> [WHAT YOU SHOULD DO]: Output the listing exactly, without its pictures.

> [INFORMATION PROVIDED]:
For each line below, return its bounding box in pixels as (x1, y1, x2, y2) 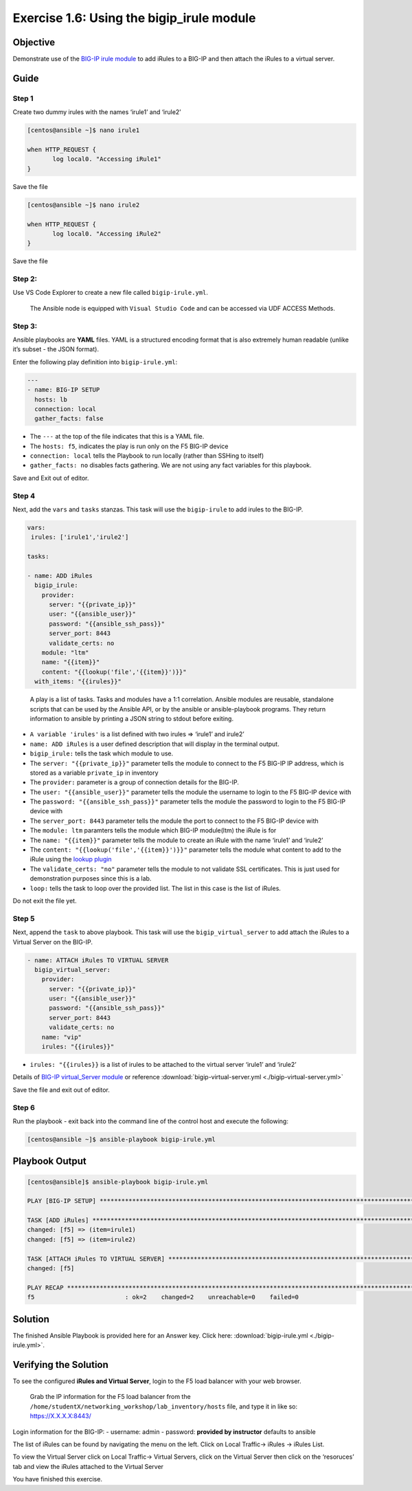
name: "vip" (41, 1033, 82, 1041)
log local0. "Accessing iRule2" (52, 230, 161, 237)
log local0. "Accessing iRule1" (52, 155, 161, 163)
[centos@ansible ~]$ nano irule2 (27, 201, 140, 209)
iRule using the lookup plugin (30, 855, 113, 863)
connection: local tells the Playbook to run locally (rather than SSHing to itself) (30, 452, 264, 460)
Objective (12, 36, 56, 48)
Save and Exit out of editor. (12, 474, 89, 482)
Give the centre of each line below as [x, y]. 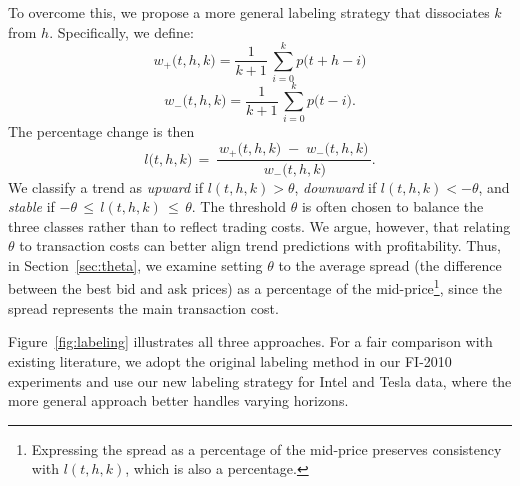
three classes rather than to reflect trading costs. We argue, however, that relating [259, 225]
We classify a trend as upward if [106, 186]
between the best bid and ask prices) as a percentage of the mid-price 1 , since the [255, 287]
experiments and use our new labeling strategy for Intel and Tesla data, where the [260, 380]
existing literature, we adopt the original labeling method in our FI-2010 [230, 360]
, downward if [335, 186]
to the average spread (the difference [390, 264]
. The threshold [238, 206]
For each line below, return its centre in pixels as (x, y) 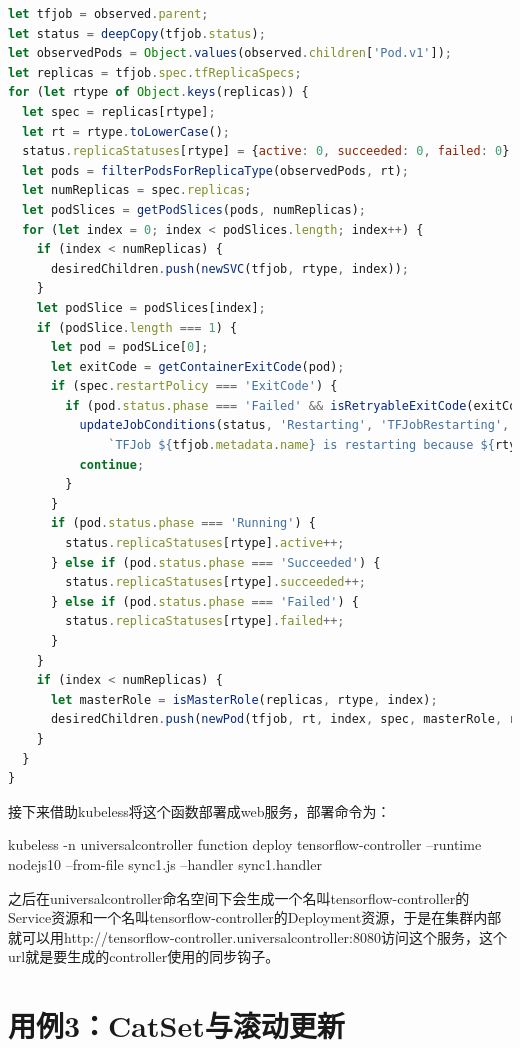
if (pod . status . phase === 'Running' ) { (183, 523)
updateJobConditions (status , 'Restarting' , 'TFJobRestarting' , (294, 425)
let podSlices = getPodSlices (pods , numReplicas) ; (194, 209)
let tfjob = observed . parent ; (108, 14)
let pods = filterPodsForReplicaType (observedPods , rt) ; (215, 170)
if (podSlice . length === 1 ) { (137, 327)
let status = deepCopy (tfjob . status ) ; (137, 33)
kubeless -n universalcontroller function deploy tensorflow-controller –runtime (245, 844)
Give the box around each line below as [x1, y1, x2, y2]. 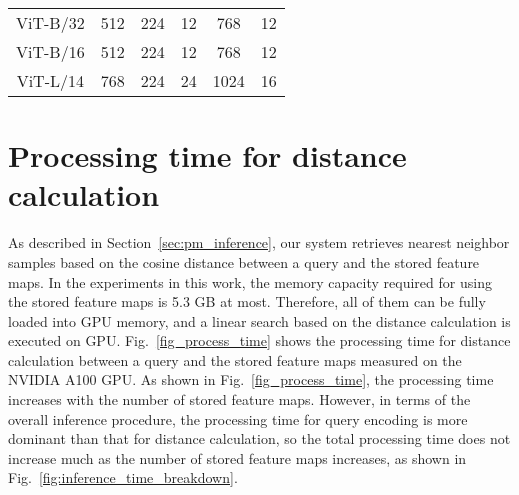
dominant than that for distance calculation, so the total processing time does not [8, 428, 511, 449]
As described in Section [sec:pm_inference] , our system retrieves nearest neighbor [8, 232, 510, 253]
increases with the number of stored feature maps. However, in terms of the [8, 389, 471, 410]
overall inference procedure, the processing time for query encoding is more [8, 408, 468, 429]
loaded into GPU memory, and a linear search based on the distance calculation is [8, 310, 511, 331]
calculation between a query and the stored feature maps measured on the [8, 349, 462, 370]
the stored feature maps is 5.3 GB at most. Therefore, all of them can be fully [8, 291, 486, 312]
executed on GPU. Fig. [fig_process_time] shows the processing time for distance [8, 330, 511, 351]

> [SOLUTION TO THE PROBLEM]:
For each line below, return its bounding box in pixels as (x1, y1, x2, y2) 
name: "vip" (41, 1033, 82, 1041)
log local0. "Accessing iRule2" (52, 230, 161, 237)
log local0. "Accessing iRule1" (52, 155, 161, 163)
[centos@ansible ~]$ nano irule2 (27, 201, 140, 209)
iRule using the lookup plugin (30, 855, 113, 863)
connection: local tells the Playbook to run locally (rather than SSHing to itself) (30, 452, 264, 460)
Objective (12, 36, 56, 48)
Save and Exit out of editor. (12, 474, 89, 482)
Give the centre of each line below as [x, y]. 
three classes rather than to reflect trading costs. We argue, however, that relating [259, 225]
We classify a trend as upward if [106, 186]
between the best bid and ask prices) as a percentage of the mid-price 1 , since the [255, 287]
experiments and use our new labeling strategy for Intel and Tesla data, where the [260, 380]
existing literature, we adopt the original labeling method in our FI-2010 [230, 360]
, downward if [335, 186]
to the average spread (the difference [390, 264]
. The threshold [238, 206]
For each line below, return its centre in pixels as (x, y) 
if (pod . status . phase === 'Running' ) { (183, 523)
updateJobConditions (status , 'Restarting' , 'TFJobRestarting' , (294, 425)
let podSlices = getPodSlices (pods , numReplicas) ; (194, 209)
let tfjob = observed . parent ; (108, 14)
let pods = filterPodsForReplicaType (observedPods , rt) ; (215, 170)
if (podSlice . length === 1 ) { (137, 327)
let status = deepCopy (tfjob . status ) ; (137, 33)
kubeless -n universalcontroller function deploy tensorflow-controller –runtime (245, 844)
Give the box around each line below as [x1, y1, x2, y2]. 
dominant than that for distance calculation, so the total processing time does not [8, 428, 511, 449]
As described in Section [sec:pm_inference] , our system retrieves nearest neighbor [8, 232, 510, 253]
increases with the number of stored feature maps. However, in terms of the [8, 389, 471, 410]
overall inference procedure, the processing time for query encoding is more [8, 408, 468, 429]
loaded into GPU memory, and a linear search based on the distance calculation is [8, 310, 511, 331]
calculation between a query and the stored feature maps measured on the [8, 349, 462, 370]
the stored feature maps is 5.3 GB at most. Therefore, all of them can be fully [8, 291, 486, 312]
executed on GPU. Fig. [fig_process_time] shows the processing time for distance [8, 330, 511, 351]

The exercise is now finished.